1.35 Where are the nurses? The following spreadsheet gives the number of active nurses per 100,000 people in each state. NURSES

  1. Why is the number of nurses per 100,000 people a better measure of the availability of nurses than a simple count of the number of nurses in a state?
  2. Make a histogram that displays the distribution of nurses per 100,000 people. Write a brief description of the distribution. Are there any outliers? If so, can you explain them?

Chapter 2 Problems

2.25 Incomes of college grads. According to the Census Bureau's 2010 Current Population Survey, the mean and median 2009 income of people at least 25 years old who had a bachelor's degree but no higher degree were $46,931 and $58,762. Which of these numbers is the mean and which is the median? Explain your reasoning.

2.32 Weight of newborns. The table below gives the distribution of the weight at birth for all babies born in the United States in 2008:

Weight (grams) Count         Weight (grams) Count
Less than 500 6,581 3,000 to 3,499 1,663,512
500 to 999 23,292 3,500 to 3,999 1,120,642
1,000 to 1,499 31,900 4,000 to 4,499 280,270
1,500 to 1,999 67,140 4,500 to 4,999 39,109
2,000 to 2,499 218,196 5,000 to 5,499 4,443
2,500 to 2,999 788,148
  1. For comparison with other years and with other countries, we prefer a histogram of the percents in each weight class rather than the counts. Explain why.
  2. How many babies are there?
  3. Make a histogram of the distribution, using percents on the vertical scale.
  4. What are the locations of the median and quartiles in the ordered list of all birth weights? In which weight classes do the median and quartiles fall?

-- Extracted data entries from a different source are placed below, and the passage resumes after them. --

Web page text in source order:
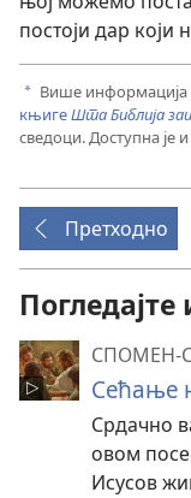
постоји дар
a Више информација
књигеШта Библија
сведоци. Доступна је
Претходно
Погледајте
СПОМЕН-
Сећање
Срдачно
овом
Исусов
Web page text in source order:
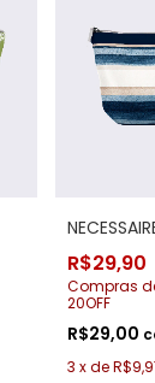
R$29,90
Compras
20OFF
R$29,00
3 xde
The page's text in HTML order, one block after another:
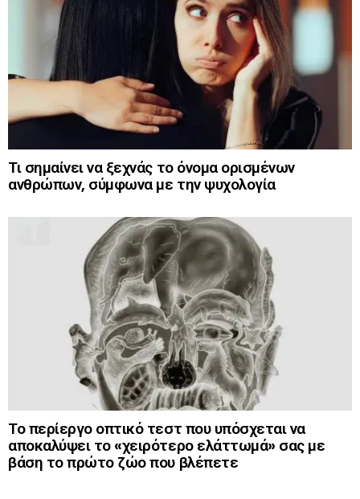
Τι σημαίνει να ξεχνάς το όνομα ορισμένων
ανθρώπων, σύμφωνα με την ψυχολογία
Το περίεργο οπτικό τεστ που υπόσχεται να
αποκαλύψει το «χειρότερο ελάττωμά» σας με
βάση το πρώτο ζώο που βλέπετε
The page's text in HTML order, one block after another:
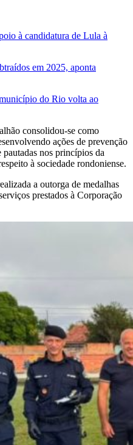
à candidatura de Lula à
em 2025, aponta
do Rio volta ao
consolidou-se como
ações de prevenção
nos princípios da
à sociedade rondoniense.
a outorga de medalhas
prestados à Corporação

2.50 Older Americans. The attached spreadsheet contains the percentage of Americans in each state who are aged 65 and older. The same data is shown in a stem-and-leaf plot below. OVER65

  The decimal point is at the |

     7 | 0
     8 | 8
     9 | 
    10 | 0139
    11 | 378888
    12 | 1114456689999
    13 | 012222334556688
    14 | 0011367
    15 | 035
    16 | 9
  1. Give the five-number summary of this distribution.
  2. Use the five-number summary to draw a boxplot of the data.
  3. Which observations does the \(1.5 \times IQR\) rule flag as suspect outliers? (The rule flags several observations that are not that extreme. The reason is that the center half of the observations are close together, so that the \(IQR\) is small. This example reminds us to use our eyes, not a rule, to spot outliers.)

Chapter 3 Problems

3.26 Daily activity. It appears that people who are mildly obese are less active than leaner people. One study looked at the average number of minutes per day that people spend standing or walking. Among mildly obese people, minutes of activity varied according to the N(373,67) distribution. Minutes of activity for lean people had the N(526,107) distribution. Within what limits do the active minutes for about 95% of the people in each group fall?

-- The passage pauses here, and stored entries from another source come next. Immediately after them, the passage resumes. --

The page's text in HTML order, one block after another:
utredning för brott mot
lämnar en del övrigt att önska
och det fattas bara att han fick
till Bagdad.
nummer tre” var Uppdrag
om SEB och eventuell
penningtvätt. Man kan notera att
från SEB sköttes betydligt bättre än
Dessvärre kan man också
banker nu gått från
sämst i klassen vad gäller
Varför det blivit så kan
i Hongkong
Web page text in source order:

Mile per gallon. In its Fuel Economy Guide for model year 2010 vehicles, the Enviromental Protection Agency gives data on 1101 vehicles. There are a number of high outliers, mainly hybrid gas-electric vehicles. If we ignore the vehicles identified as outliers, however, the combined city and highway gas mileage of the other 1082 vehicles is approximately Normal with mean 20.3 miles per gallon (mpg) and standard deviation 4.3 mpg. Use this information in exercises 3.35 and 3.36.

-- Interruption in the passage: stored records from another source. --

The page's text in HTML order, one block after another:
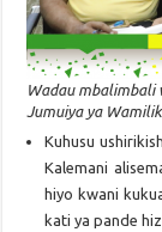
Wadau mbalimbali
Jumuiya ya
Kuhusu
Kalemani
hiyo kwani
kati ya pande
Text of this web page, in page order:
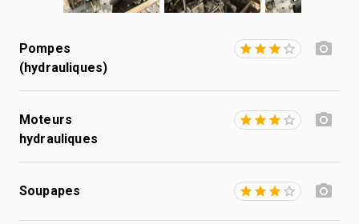
Pompes
(hydrauliques)
Moteurs
hydrauliques
Soupapes
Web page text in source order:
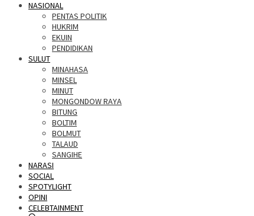
NASIONAL
PENTAS POLITIK
HUKRIM
EKUIN
PENDIDIKAN
SULUT
MINAHASA
MINSEL
MINUT
MONGONDOW RAYA
BITUNG
BOLTIM
BOLMUT
TALAUD
SANGIHE
NARASI
SOCIAL
SPOTYLIGHT
OPINI
CELEBTAINMENT
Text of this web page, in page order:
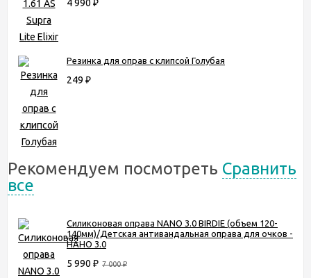
4 990 ₽
Резинка для оправ с клипсой Голубая
249 ₽
Рекомендуем посмотреть Сравнить
все
Силиконовая оправа NANO 3.0 BIRDIE (объем 120-
140мм)/Детская антивандальная оправа для очков -
НАНО 3.0
5 990 ₽ 7 000₽
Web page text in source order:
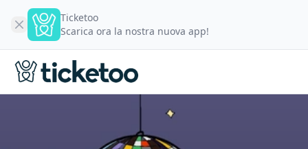
Ticketoo
Scarica ora la nostra nuova app!
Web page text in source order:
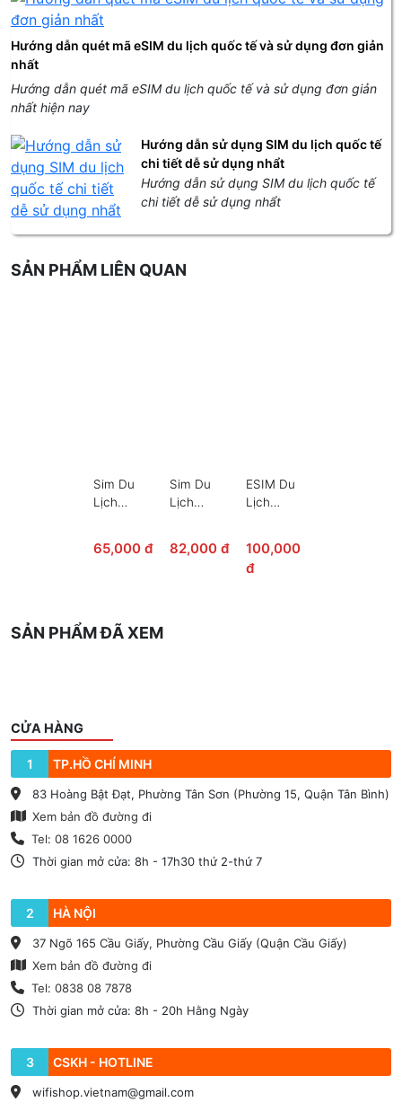
Hướng dẫn quét mã eSIM du lịch quốc tế và sử dụng đơn giản
nhất
Hướng dẫn quét mã eSIM du lịch quốc tế và sử dụng đơn giản
nhất hiện nay
Hướng dẫn sử dụng SIM du lịch quốc tế
chi tiết dễ sử dụng nhẩt
Hướng dẫn sử dụng SIM du lịch quốc tế
chi tiết dễ sử dụng nhẩt
SẢN PHẨM LIÊN QUAN
Sim Du
Lịch
65,000 đ
Sim Du
Lịch
82,000 đ
ESIM Du
Lịch
100,000
đ
SẢN PHẨM ĐÃ XEM
CỬA HÀNG
1 TP.HỒ CHÍ MINH
83 Hoàng Bật Đạt, Phường Tân Sơn (Phường 15, Quận Tân Bình)
Xem bản đồ đường đi
Tel: 08 1626 0000
Thời gian mở cửa: 8h - 17h30 thứ 2-thứ 7
2 HÀ NỘI
37 Ngõ 165 Cầu Giấy, Phường Cầu Giấy (Quận Cầu Giấy)
Xem bản đồ đường đi
Tel: 0838 08 7878
Thời gian mở cửa: 8h - 20h Hằng Ngày
3 CSKH - HOTLINE
wifishop.vietnam@gmail.com

3.35 In my Chevrolet. The 2010 Chevrolet Camaro with an eight-cylinder engine and automatic transmission has a combined gas mileage of 19 mpg. What percent of all vehicles have better gas mileage than the Camaro?

3.36 The bottom 10%. How low must a 2010 vehicle's gas mileage be in order to fall in the bottom 10% of all vehicles?

3.41 Heights of women. The heights of women aged 20 to 29 follow approximately the N(64.3,2.7) distribution. Men the same age have heights distributed as N(69.9,3.1). What percent of young women are taller than the mean height of young men?

3.42 Weights aren't Normal. The heights of people of the same sax and similar age follow a Normal distribution reasonably closely. Weights, on the other hand, are not Normally distributed. The weights of women aged 20 to 29 have mean 155.9 pounds and median 144.0 pounds. The first and third quartiles are 124.1 pounds and 173.7 pounds. What can you say about the shape of the weight distribution? Why?